RECORDS TO USE:
=== Section Start ===

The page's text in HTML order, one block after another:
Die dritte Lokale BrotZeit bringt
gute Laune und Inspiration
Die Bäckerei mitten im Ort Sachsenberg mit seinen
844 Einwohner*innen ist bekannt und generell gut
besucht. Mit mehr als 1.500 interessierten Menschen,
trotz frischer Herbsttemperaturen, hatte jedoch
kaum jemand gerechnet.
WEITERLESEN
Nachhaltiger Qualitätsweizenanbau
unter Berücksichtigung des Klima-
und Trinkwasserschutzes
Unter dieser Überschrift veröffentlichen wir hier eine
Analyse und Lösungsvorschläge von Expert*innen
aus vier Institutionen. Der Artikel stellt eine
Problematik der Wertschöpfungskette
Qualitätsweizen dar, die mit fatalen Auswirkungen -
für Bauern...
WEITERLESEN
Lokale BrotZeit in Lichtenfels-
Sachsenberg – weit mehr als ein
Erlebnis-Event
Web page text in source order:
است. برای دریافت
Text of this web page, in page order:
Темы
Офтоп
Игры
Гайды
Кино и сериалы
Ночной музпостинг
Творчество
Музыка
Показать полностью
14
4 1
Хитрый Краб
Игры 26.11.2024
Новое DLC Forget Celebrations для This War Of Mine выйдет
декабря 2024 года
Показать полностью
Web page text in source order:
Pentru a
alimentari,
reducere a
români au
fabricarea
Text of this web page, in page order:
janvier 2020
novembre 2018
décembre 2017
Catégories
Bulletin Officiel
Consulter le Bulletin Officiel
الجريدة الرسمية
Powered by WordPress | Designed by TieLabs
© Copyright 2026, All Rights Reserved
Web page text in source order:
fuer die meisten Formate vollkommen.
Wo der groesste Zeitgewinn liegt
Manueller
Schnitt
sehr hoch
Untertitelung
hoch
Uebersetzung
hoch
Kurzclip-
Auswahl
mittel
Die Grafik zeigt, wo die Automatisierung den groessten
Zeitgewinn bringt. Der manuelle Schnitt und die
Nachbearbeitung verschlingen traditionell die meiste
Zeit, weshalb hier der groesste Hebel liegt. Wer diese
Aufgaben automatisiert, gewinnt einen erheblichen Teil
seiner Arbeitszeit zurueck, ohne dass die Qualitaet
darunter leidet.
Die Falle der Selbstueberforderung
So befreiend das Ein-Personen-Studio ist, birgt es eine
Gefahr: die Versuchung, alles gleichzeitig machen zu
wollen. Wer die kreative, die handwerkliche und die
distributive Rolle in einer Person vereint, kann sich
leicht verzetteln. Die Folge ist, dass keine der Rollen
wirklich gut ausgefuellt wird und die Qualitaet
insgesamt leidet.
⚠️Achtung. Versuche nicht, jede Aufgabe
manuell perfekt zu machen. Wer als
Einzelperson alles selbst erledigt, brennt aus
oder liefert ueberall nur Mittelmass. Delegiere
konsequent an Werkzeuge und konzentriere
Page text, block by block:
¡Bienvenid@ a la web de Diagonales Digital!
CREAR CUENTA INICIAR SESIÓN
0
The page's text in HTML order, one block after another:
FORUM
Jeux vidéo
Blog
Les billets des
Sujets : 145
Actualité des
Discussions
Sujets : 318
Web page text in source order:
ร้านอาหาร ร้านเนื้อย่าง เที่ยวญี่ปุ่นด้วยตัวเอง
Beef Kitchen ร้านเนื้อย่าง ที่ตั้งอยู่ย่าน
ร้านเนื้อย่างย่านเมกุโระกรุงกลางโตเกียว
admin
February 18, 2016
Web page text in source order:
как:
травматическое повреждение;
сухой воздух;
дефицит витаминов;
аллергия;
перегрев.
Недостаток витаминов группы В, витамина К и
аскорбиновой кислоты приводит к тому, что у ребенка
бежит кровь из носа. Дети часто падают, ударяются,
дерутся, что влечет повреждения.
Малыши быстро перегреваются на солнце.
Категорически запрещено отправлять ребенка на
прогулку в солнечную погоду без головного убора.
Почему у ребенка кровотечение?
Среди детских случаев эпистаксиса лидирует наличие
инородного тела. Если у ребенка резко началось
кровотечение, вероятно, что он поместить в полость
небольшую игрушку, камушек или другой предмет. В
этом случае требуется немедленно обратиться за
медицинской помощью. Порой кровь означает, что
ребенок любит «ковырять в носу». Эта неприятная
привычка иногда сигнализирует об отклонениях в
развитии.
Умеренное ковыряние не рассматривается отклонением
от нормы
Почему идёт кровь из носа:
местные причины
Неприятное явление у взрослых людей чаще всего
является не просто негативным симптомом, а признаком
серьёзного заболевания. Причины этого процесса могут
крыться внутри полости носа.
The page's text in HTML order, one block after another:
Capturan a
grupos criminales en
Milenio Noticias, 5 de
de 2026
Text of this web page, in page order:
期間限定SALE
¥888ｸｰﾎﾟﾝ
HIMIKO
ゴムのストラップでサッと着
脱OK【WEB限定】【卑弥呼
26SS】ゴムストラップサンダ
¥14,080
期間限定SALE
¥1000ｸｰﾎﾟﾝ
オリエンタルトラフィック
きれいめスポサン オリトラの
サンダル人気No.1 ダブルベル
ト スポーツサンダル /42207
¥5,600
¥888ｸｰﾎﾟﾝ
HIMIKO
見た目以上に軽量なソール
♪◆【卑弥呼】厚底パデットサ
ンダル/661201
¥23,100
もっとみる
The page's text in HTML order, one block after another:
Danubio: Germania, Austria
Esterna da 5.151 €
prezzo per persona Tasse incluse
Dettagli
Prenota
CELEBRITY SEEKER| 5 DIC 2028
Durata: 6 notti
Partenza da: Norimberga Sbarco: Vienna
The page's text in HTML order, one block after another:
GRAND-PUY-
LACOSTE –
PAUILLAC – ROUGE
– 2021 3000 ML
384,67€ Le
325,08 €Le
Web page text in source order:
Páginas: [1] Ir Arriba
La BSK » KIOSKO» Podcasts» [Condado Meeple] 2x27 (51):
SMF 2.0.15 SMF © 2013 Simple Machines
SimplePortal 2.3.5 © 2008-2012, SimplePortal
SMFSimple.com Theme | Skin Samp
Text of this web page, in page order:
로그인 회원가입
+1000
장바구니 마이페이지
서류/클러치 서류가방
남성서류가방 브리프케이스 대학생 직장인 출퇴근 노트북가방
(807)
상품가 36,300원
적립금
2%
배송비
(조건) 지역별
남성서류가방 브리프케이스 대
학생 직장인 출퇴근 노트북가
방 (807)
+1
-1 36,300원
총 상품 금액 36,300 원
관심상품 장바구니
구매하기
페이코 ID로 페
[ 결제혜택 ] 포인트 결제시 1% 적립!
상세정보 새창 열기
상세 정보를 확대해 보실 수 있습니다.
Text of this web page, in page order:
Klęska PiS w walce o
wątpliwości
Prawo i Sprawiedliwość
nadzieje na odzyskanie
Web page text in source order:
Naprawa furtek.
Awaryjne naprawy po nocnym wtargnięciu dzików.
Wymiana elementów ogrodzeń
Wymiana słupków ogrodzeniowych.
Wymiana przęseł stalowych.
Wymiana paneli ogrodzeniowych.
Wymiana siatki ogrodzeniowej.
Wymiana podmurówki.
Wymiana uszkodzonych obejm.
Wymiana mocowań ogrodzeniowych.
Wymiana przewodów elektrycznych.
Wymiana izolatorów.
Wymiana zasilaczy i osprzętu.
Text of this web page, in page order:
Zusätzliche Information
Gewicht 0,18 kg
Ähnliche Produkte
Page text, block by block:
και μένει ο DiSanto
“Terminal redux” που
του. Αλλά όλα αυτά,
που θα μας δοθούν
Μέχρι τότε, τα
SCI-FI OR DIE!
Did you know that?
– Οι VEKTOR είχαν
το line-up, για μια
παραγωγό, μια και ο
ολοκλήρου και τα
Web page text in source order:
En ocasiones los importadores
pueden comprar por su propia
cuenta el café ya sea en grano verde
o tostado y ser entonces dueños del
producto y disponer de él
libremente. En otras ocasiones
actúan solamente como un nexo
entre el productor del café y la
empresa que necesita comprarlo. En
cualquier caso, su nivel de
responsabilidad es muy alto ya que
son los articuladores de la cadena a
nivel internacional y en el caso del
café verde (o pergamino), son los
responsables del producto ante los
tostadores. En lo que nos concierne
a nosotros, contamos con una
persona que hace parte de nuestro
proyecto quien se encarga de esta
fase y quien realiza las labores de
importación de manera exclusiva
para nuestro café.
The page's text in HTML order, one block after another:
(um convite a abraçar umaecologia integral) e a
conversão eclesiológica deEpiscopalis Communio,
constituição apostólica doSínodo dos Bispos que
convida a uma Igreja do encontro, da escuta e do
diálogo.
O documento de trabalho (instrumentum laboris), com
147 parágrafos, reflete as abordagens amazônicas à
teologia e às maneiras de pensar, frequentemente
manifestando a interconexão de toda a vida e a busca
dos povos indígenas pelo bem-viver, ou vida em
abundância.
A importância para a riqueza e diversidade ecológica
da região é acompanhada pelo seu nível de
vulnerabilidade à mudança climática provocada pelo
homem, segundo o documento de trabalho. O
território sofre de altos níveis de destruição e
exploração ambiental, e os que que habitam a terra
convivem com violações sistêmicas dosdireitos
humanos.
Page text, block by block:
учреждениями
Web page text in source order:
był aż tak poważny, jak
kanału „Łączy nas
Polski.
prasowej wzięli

=== Section End ===

TASK OBJECTIVE: Reproduce only this range: the first line of the data above through the line with "und Trinkwasserschutzes", both included, exactly as written.

RESULT OF THIS EXERCISE:
The page's text in HTML order, one block after another:
Die dritte Lokale BrotZeit bringt
gute Laune und Inspiration
Die Bäckerei mitten im Ort Sachsenberg mit seinen
844 Einwohner*innen ist bekannt und generell gut
besucht. Mit mehr als 1.500 interessierten Menschen,
trotz frischer Herbsttemperaturen, hatte jedoch
kaum jemand gerechnet.
WEITERLESEN
Nachhaltiger Qualitätsweizenanbau
unter Berücksichtigung des Klima-
und Trinkwasserschutzes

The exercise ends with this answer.